2Measurement precision
If users manually review and recapture check images to ensure quality, then image quality improves, but user time and operational complexity increase
Solution Approach 1:
The system implements automated image quality assessment that performs self-service validation of captured check images. The mobile device automatically evaluates image quality metrics and determines whether the captured image meets deposit requirements, eliminating the need for users to manually review and recapture images. This self-service approach maintains high image quality standards while significantly reducing the time and effort required from users.
Solution Approach 2:
The system provides immediate feedback to users about image quality after capture. The automated assessment delivers clear guidance on whether the image is acceptable or needs improvement, allowing users to make quick adjustments if necessary. This feedback mechanism reduces unnecessary manual review and recapture cycles by providing objective quality measurements.
3Reliability
If check images are transmitted to financial institution servers for validation, then security and validation improve, but network bandwidth consumption increases
Solution Approach 1:
The patent extracts and validates essential check data locally on the mobile device using a lightweight OCR engine before transmitting anything to the server. Only the extracted data and minimal validation results are sent to the financial institution server, rather than transmitting the full high-resolution check image.
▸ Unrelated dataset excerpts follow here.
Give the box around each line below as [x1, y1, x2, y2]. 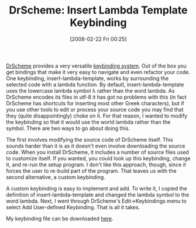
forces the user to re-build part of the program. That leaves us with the [6, 167, 177, 174]
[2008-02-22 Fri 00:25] [70, 35, 127, 42]
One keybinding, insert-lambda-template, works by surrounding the [6, 75, 169, 82]
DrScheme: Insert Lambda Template [9, 4, 188, 17]
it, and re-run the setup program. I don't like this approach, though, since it [6, 161, 186, 168]
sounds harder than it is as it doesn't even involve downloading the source [6, 142, 185, 149]
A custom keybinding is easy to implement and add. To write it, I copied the [6, 185, 187, 192]
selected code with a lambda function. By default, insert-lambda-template [6, 81, 184, 88]
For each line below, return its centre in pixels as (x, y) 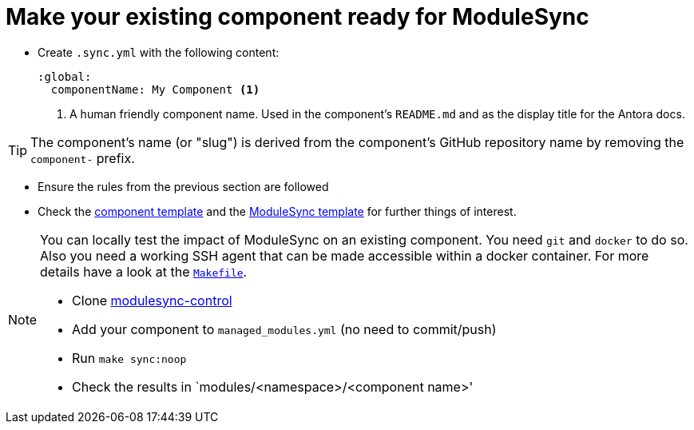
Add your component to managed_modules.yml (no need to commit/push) (284, 329)
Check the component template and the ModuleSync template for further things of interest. (277, 211)
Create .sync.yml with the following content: (159, 52)
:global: (65, 76)
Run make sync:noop (129, 358)
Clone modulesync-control (152, 300)
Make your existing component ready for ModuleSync (297, 17)
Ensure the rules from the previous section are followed (183, 186)
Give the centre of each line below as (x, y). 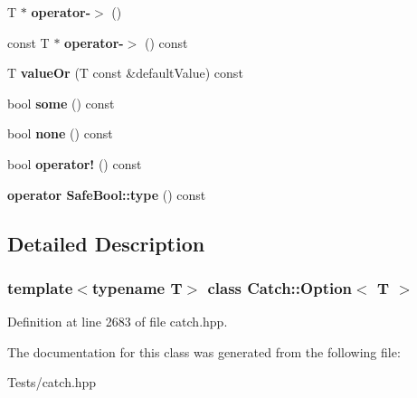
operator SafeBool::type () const (107, 194)
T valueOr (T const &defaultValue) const (125, 73)
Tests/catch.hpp (52, 382)
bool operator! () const (75, 163)
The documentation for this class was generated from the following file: (204, 351)
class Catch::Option (280, 287)
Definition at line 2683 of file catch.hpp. (118, 322)
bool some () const (61, 103)

This extraction approach maintains security and validation reliability while dramatically reducing network bandwidth consumption.
4Productivity
If mobile devices perform comprehensive OCR processing locally, then processing speed improves, but device energy consumption and complexity increase
Solution Approach 1:
The mobile device performs partial OCR processing - enough to extract and validate essential check data fields and determine image quality adequacy - but not comprehensive processing of the entire image. This partial action approach provides sufficient processing speed improvement for the user experience while limiting energy consumption to acceptable levels for mobile devices.
Data Source
AI summary
Methods and systems for remote check deposit are disclosed. A check for deposit is processed without the need for a server to receive any image of the check initially. Instead, optical character recognition (OCR) data is received at the server from a mobile device. Verification processing for the check is then performed using the OCR data. If the verification process is successful, a confirmation notification is sent to the mobile device. Subsequently, after sending the confirmation notification, a check image is received, from which the OCR data was determined. The check is, in turn, processed for deposit using the received check image.